Od kiedy rolnik dowiedział się o tych planach, próbuje je powstrzymać lub przynajmniej zmienić.
– Mamy tylko 3,35 ha. Wygląda na to, że w przyszłym roku będzie jeszcze mniej, gdy stanie kolejny słup – mówi gospodarz.
Przez pole, m.in. pana Zdzisława, ma bowiem przechodzić linia przesyłowa, zaś na ziemi rolnika ma stanąć słup linii 400 kV wchodzący w skład linii 400 kV Trębaczew – Wielopole.
– Próbowaliśmy się temu sprzeciwić, zmienić przebieg linii, ale bez rezultatu – opowiada Jadwiga Rabenda, żona rolnika.
Jak PSE wytycza przebieg nowych linii energetycznych?
– Spółka, zgodnie z przyjętymi standardami społecznej odpowiedzialności, dokłada wszelkich starań, aby przedsięwzięcie to było realizowane w sposób niekolidujący z planami i zamierzeniami właścicieli terenów, na których zostało zaplanowane.

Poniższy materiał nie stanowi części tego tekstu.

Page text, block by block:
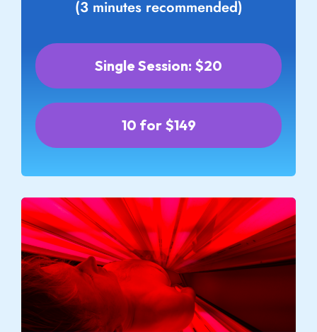
(3 minutes recommended)
Single Session: $20
10 for $149
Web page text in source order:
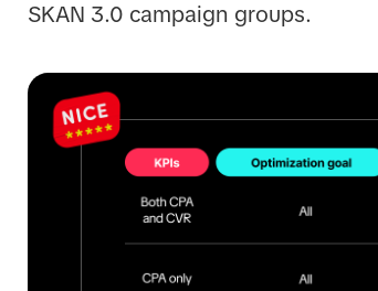
SKAN 3.0 campaign groups.
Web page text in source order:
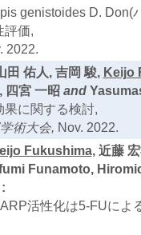
genistoides D. Don(
評価,
2022.
佑人, 吉岡 駿, Keijo
四宮 一昭and
果に関する検討,
術大会, Nov. 2022.
Fukushima, 近藤
Funamoto,
活性化は5-FUによ
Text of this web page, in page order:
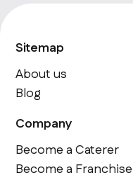
Sitemap
About us
Blog
Company
Become a Caterer
Become a Franchise
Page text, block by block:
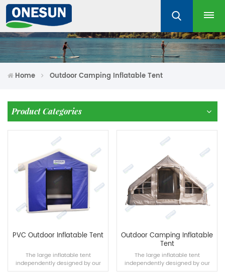
Home Outdoor Camping Inflatable Tent
Product Categories
PVC Outdoor Inflatable Tent
The large inflatable tent
independently designed by our
team is suitable for outdoor
Outdoor Camping Inflatable
Tent
The large inflatable tent
independently designed by our
team is suitable for outdoor
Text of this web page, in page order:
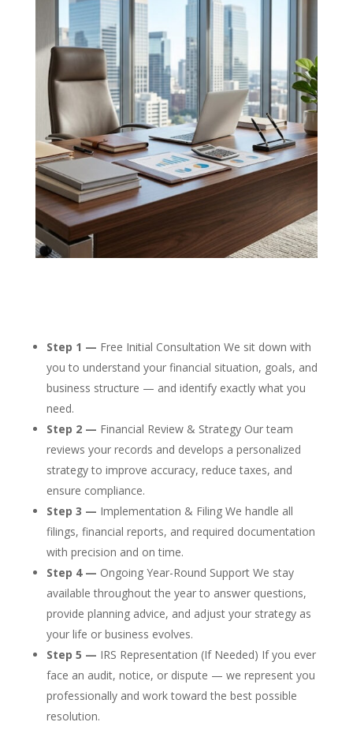
Step 1 — Free Initial Consultation We sit down with
you to understand your financial situation, goals, and
business structure — and identify exactly what you
need.
Step 2 — Financial Review & Strategy Our team
reviews your records and develops a personalized
strategy to improve accuracy, reduce taxes, and
ensure compliance.
Step 3 — Implementation & Filing We handle all
filings, financial reports, and required documentation
with precision and on time.
Step 4 — Ongoing Year-Round Support We stay
available throughout the year to answer questions,
provide planning advice, and adjust your strategy as
your life or business evolves.
Step 5 — IRS Representation (If Needed) If you ever
face an audit, notice, or dispute — we represent you
professionally and work toward the best possible
resolution.
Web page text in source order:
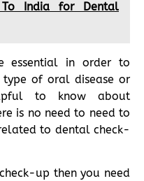
India for Dental
essential in order to
type of oral disease or
to know about
is no need to need to
to dental check-
up then you need
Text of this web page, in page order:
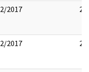
2017 2
2017 2
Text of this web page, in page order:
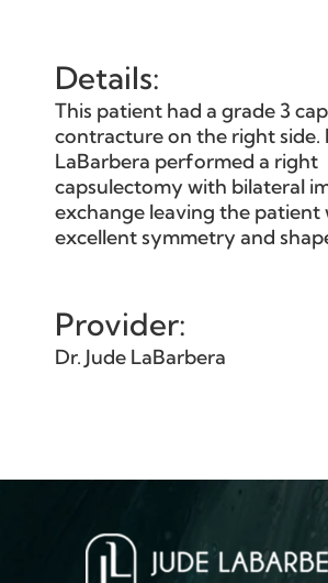
Details:
This patient had a grade 3
contracture on the right side.
LaBarbera performed a right
capsulectomy with bilateral
exchange leaving the patient
excellent symmetry and
Provider:
Dr. Jude LaBarbera
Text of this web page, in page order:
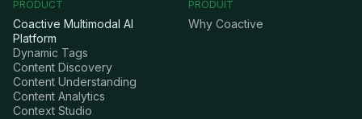
PRODUCT
Coactive Multimodal AI
Platform
Dynamic Tags
Content Discovery
Content Understanding
Content Analytics
Context Studio
PRODUIT
Why Coactive
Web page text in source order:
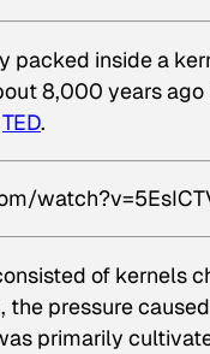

W tym celu wstępne projekty umiejscowienia instalacji przesyłowych zostały uzgodnione z miejscowymi władzami samorządowymi już na etapie prac nad studium wykonalności projektu. (…) Następnie koncepcje trasy linii były przedmiotem konsultacji z mieszkańcami, a w szczególności z właścicielami nieruchomości, przez których działki przechodzi linia – wyjaśnia Rafał Jaros z Wydziału Komunikacji Społecznej Polskich Sieci Elektroenergetycznych.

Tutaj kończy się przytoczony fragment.